> _TASK_
Under this line are the records; write out word for word the part that begins at the line containing "Nmap scan results" and ends at the line containing "Solutions to Exercices", and no more.
[DATASET RECORDS Boundary: Start]
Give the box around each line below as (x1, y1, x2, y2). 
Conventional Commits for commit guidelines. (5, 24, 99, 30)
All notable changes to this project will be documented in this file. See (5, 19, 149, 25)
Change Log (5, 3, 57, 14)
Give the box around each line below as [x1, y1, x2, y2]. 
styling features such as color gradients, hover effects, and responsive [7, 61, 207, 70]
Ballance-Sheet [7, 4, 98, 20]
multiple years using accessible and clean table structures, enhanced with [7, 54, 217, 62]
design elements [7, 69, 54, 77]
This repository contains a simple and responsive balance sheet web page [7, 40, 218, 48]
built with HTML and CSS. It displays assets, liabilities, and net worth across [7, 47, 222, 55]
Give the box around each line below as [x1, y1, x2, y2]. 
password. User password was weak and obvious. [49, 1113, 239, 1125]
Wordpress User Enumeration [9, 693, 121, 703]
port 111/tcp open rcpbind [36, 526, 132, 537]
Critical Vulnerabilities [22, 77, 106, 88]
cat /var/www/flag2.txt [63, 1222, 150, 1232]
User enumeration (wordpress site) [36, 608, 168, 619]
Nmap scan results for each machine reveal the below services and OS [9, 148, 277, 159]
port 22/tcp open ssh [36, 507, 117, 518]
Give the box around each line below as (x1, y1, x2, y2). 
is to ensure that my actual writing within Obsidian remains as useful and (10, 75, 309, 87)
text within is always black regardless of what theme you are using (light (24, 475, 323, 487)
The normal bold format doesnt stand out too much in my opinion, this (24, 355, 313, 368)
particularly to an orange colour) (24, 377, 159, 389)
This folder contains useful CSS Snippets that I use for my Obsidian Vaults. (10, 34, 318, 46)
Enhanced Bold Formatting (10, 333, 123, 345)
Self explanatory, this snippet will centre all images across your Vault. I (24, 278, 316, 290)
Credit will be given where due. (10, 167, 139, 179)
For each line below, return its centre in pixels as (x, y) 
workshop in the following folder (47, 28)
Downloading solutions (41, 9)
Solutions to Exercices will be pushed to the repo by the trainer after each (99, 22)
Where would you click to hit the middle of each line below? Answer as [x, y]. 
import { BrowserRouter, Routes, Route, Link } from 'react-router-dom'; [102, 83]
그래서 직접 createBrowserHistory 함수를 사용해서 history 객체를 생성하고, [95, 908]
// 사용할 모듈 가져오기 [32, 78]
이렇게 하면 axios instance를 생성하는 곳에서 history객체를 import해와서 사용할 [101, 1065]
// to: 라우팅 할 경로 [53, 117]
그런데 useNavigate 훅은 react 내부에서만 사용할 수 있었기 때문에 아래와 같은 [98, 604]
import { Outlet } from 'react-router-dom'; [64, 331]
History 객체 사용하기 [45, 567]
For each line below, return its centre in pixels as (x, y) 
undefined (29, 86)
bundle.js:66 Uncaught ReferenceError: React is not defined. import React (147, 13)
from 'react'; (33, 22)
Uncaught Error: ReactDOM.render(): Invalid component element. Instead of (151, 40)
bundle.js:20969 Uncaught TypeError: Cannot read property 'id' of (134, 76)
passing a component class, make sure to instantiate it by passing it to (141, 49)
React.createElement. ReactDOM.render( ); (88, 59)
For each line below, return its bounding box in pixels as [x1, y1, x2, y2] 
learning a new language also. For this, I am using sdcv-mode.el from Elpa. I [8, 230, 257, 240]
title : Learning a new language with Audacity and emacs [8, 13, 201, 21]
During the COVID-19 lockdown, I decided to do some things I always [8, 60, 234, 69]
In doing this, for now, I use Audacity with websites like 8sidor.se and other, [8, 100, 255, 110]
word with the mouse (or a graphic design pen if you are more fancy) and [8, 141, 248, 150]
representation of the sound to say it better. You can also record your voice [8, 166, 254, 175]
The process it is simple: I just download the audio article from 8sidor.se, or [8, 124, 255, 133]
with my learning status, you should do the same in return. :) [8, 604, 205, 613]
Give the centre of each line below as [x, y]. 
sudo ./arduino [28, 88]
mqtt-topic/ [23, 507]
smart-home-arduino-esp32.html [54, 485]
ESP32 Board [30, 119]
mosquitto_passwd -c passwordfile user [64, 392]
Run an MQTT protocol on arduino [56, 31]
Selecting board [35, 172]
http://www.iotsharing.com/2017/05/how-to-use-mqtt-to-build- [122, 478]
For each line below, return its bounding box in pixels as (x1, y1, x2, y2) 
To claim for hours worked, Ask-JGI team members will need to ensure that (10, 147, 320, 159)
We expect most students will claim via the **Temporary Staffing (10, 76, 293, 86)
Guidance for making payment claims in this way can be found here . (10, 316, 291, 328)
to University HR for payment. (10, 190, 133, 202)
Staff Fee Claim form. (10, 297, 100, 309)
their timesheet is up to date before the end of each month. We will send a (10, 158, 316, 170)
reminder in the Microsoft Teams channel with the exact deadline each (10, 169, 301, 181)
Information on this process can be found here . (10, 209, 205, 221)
[DATASET RECORDS Boundary: End]
> _RESPONSE TO THE EXERCISE_
Nmap scan results for each machine reveal the below services and OS [9, 148, 277, 159]
port 22/tcp open ssh [36, 507, 117, 518]
Give the box around each line below as (x1, y1, x2, y2). 
is to ensure that my actual writing within Obsidian remains as useful and (10, 75, 309, 87)
text within is always black regardless of what theme you are using (light (24, 475, 323, 487)
The normal bold format doesnt stand out too much in my opinion, this (24, 355, 313, 368)
particularly to an orange colour) (24, 377, 159, 389)
This folder contains useful CSS Snippets that I use for my Obsidian Vaults. (10, 34, 318, 46)
Enhanced Bold Formatting (10, 333, 123, 345)
Self explanatory, this snippet will centre all images across your Vault. I (24, 278, 316, 290)
Credit will be given where due. (10, 167, 139, 179)
For each line below, return its centre in pixels as (x, y) 
workshop in the following folder (47, 28)
Downloading solutions (41, 9)
Solutions to Exercices will be pushed to the repo by the trainer after each (99, 22)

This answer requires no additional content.